You think the battle over the death penalty ended decades ago? Think again.
On June 30, 2026, French President Emmanuel Macron stood before hundreds of activists, magistrates, and diplomats at the 9th World Congress Against the Death Penalty in Paris. His message wasn't just a celebratory lap for historical progress. It was an explicit, urgent warning: "Rien n'est acquis"โnothing is guaranteed.
The hard truth is that the global push to end state-sanctioned execution is stalling. Worse, it's reversing in places where we least expect it. While Western nations often treat abolition like a permanent moral achievement, a growing wave of populist politics and shifting security policies are putting capital punishment right back on the table.
The Illusion of Permanent Progress
For years, human rights advocates pointed to a steady march forward. The United Nations actively pushes for a global moratorium, and over 130 countries have signed on. In France, Robert Badinter famously led the charge to abolish the guillotine back in 1981, a milestone locked down by a constitutional ban in 2007.
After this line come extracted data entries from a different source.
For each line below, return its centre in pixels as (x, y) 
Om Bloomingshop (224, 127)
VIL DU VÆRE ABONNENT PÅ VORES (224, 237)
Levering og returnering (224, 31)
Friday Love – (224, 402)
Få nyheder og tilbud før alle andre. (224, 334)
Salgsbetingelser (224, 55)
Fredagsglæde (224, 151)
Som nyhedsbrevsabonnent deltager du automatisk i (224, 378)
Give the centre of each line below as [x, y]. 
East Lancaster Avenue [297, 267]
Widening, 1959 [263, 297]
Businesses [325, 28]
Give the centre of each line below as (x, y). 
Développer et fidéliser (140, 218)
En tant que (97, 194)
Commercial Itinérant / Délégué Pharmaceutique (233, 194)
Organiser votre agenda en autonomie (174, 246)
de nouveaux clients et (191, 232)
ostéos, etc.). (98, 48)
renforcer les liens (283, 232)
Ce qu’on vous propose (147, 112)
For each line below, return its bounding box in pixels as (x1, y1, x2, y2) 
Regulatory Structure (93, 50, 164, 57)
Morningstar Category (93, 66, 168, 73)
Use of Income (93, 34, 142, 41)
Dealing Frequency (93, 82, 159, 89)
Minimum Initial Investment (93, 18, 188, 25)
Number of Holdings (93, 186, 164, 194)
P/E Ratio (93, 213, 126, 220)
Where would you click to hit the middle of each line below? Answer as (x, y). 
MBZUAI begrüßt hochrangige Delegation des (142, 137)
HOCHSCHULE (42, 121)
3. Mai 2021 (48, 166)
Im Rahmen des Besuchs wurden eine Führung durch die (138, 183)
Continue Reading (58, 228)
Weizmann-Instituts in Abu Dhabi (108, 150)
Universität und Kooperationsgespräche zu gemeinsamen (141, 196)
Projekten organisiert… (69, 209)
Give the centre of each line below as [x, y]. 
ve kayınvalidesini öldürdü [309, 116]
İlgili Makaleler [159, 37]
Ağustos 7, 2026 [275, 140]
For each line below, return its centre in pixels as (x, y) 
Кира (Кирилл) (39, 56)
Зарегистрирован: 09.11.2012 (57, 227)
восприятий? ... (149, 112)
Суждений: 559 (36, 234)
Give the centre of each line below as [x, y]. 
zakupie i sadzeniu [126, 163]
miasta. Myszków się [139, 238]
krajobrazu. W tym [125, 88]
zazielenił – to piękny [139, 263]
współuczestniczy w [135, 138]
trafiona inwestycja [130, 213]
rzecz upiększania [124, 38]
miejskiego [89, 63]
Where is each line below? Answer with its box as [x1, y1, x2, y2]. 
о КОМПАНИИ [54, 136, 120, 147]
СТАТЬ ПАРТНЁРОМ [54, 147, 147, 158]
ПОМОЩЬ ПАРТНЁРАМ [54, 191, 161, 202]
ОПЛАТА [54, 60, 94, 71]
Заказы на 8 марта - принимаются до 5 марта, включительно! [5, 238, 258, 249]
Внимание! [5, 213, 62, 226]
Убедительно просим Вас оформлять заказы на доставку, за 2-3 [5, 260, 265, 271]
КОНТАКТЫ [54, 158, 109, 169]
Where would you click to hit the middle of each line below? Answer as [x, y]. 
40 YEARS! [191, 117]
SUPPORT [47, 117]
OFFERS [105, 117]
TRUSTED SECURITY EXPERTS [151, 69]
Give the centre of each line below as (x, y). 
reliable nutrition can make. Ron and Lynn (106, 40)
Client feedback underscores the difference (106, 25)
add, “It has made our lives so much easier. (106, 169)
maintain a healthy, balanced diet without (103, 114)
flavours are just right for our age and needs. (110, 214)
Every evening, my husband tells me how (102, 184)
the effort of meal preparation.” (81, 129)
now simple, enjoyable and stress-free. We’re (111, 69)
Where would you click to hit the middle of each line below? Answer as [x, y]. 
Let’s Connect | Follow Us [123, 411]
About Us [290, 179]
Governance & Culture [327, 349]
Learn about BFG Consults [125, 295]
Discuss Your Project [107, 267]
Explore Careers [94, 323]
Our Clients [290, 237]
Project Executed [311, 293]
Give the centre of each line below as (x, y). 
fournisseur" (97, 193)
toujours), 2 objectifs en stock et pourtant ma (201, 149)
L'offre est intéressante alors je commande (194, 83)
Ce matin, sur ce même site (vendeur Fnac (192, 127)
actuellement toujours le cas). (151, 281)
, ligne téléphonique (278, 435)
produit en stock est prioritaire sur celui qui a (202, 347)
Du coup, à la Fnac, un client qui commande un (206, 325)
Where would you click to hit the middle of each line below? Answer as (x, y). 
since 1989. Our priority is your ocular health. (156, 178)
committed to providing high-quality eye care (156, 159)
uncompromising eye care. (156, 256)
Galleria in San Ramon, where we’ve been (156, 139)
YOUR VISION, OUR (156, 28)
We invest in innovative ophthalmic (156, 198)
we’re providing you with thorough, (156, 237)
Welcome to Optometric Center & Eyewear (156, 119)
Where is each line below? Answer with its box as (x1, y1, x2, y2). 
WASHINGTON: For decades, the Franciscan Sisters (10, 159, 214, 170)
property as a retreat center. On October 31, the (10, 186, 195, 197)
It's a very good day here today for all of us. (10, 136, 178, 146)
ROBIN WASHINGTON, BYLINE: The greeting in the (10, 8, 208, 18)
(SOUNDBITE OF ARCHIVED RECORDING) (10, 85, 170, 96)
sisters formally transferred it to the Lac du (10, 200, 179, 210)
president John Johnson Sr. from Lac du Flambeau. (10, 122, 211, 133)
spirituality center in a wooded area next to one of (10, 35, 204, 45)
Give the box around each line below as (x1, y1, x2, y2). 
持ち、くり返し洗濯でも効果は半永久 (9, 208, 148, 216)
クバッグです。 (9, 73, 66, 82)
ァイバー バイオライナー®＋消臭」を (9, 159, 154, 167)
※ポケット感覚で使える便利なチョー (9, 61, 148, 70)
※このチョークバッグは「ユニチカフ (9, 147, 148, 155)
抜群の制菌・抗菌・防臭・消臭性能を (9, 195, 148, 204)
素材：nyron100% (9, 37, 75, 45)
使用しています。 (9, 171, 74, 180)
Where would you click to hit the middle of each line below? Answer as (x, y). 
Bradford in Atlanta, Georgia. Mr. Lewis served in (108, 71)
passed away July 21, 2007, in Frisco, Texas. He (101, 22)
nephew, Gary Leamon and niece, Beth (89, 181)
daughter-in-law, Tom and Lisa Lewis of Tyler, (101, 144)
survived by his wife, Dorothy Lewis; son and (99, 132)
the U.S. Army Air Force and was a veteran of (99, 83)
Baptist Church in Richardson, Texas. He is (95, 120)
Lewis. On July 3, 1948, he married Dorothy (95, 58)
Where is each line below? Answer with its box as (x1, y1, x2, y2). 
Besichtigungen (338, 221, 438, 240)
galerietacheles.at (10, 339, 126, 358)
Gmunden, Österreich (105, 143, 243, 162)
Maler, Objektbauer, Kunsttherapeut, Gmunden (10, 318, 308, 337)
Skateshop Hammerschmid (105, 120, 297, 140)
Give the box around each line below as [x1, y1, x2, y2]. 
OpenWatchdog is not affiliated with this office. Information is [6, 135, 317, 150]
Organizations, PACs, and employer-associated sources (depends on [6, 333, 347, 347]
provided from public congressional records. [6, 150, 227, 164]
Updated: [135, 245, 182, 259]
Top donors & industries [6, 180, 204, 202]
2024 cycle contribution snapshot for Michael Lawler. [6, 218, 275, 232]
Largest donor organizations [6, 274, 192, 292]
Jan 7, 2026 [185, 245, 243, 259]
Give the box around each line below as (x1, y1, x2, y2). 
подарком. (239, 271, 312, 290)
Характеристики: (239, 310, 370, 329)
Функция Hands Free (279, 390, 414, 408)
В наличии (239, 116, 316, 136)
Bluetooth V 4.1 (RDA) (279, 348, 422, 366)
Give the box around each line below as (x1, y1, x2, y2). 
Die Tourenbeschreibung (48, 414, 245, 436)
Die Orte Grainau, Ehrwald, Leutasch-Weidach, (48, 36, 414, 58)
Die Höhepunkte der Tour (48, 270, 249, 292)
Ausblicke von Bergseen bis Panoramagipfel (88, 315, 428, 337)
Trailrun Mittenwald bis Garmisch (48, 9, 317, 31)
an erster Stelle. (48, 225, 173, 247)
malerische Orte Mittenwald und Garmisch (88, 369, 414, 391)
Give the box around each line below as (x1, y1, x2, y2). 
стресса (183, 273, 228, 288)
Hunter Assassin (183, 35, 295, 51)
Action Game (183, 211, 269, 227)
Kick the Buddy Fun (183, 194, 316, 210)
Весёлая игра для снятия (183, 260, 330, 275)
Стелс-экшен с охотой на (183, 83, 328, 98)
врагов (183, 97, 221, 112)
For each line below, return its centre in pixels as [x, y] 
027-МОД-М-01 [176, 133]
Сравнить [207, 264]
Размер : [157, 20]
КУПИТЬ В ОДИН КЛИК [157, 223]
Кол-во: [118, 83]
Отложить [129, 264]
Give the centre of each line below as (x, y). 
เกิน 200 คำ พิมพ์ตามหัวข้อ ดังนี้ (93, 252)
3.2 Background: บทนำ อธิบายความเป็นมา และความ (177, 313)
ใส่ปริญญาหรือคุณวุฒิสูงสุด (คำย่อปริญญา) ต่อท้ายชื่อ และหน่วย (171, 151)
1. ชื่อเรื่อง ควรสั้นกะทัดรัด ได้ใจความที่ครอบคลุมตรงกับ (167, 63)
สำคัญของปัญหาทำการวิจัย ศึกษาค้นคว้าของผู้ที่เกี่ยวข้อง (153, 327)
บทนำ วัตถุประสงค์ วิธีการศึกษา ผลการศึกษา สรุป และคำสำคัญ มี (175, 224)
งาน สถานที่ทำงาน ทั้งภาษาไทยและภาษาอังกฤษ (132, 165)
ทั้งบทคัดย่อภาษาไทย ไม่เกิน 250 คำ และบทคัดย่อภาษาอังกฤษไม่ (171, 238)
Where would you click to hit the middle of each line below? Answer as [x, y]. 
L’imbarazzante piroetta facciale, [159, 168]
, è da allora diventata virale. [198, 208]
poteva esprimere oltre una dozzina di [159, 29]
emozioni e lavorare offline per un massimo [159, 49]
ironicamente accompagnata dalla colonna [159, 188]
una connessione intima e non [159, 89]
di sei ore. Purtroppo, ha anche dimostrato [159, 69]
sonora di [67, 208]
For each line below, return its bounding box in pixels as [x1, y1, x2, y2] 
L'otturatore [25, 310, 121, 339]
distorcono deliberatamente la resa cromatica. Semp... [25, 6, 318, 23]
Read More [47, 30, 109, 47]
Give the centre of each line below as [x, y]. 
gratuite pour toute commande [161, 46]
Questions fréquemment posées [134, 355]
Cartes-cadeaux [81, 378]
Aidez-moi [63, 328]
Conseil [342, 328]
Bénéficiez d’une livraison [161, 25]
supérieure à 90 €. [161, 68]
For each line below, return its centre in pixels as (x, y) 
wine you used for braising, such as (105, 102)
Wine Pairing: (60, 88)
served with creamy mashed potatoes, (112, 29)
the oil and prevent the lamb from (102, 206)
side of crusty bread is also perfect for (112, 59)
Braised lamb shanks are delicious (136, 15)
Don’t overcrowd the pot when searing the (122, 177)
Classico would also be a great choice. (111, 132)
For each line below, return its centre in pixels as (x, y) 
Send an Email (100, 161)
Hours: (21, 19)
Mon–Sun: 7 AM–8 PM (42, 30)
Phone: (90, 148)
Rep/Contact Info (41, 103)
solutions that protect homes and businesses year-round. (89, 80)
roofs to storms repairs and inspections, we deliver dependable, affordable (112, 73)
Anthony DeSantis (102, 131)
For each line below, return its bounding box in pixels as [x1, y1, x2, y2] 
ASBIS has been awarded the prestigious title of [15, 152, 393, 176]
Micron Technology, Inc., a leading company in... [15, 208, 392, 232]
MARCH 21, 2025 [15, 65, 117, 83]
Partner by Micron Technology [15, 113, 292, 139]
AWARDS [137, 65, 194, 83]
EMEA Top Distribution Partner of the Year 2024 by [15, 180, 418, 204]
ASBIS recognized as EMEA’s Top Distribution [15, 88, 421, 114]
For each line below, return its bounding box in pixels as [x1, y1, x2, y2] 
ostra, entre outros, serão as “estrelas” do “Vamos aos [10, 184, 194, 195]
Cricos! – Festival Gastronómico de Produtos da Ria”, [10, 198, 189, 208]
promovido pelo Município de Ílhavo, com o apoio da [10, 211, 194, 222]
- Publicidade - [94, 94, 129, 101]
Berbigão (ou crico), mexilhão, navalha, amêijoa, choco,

But laws are only as strong as the political will behind them.
Macron's speech directly targeted new legislative pushes that seek to expand or restore execution. He pointed specifically to deeply concerning legal shifts in the Sahel region of Africa and recent parliamentary moves in Israel. In May, Israel's Knesset advanced a bill allowing special military courts to hand down death sentences for those involved in terror attacks, sparking fierce domestic and international backlash.
When global tensions spike, the first thing governments do is reach for the ultimate display of authority.
Why Deterrence is a Failed Argument
Proponents of state execution almost always rely on the same argument: it deters the most horrific crimes. It sounds logical in theory. If the penalty is death, a criminal will think twice.
Except the data doesn't back it up.
Dozens of criminological studies over the last thirty years show no measurable link between capital punishment and lower homicide rates. Criminals committing heinous acts rarely pause to calculate the long-term legal outcomes. What actually deters crime is the certainty of being caught, not the severity of the ultimate punishment.
When a state brings back the death penalty, it's not executing a calculated strategy to lower crime rates. It's executing a performance. It's an easy, symbolic way for political leaders to look tough on security when they don't have real solutions for complex systemic problems.
The Battle Lines are Moving
The real fight isn't just happening in courtrooms or diplomatic summits. It's playing out in public opinion.
Even in deeply abolitionist European countries, public sentiment shifts fast after high-profile tragedies or periods of intense civil unrest. It's easy to support abstract human rights when things are calm. It's much harder when fear takes over.
That's why this isn't a historical debate. The 9th World Congress, organized by Ensemble contre la peine de mort (Together Against the Death Penalty), runs through July 2, 2026, in Paris. It highlights a brutal reality: the global abolitionist movement is on the defensive. Activists are no longer just trying to convince the last remaining countries to drop the practice; they are actively working to stop democratic nations from backsliding.
What Needs to Happen Next
If you want to track where this global debate is heading, pay attention to these three shifting dynamics over the coming months:
- Watch the Supreme Courts: Keep a close eye on the judicial independence of nations proposing new capital punishment laws. As Macron noted, the final line of defense usually rests on whether high courts can resist political pressure from populist leaders.
- Follow the Money and Treaties: True leverage doesn't come from moral scolding. It comes from international trade agreements and diplomatic ties that make state executions economically and politically costly for developing regimes.
- Support Grassroots Legal Defense: The most immediate way innocent lives are saved is through funding international legal defense funds that provide competent representation to individuals facing capital trials in high-risk zones.
The belief that human rights only move in one direction is a dangerous myth. If the events of 2026 prove anything, it's that every single right on the books has to be defended constantly, or it disappears.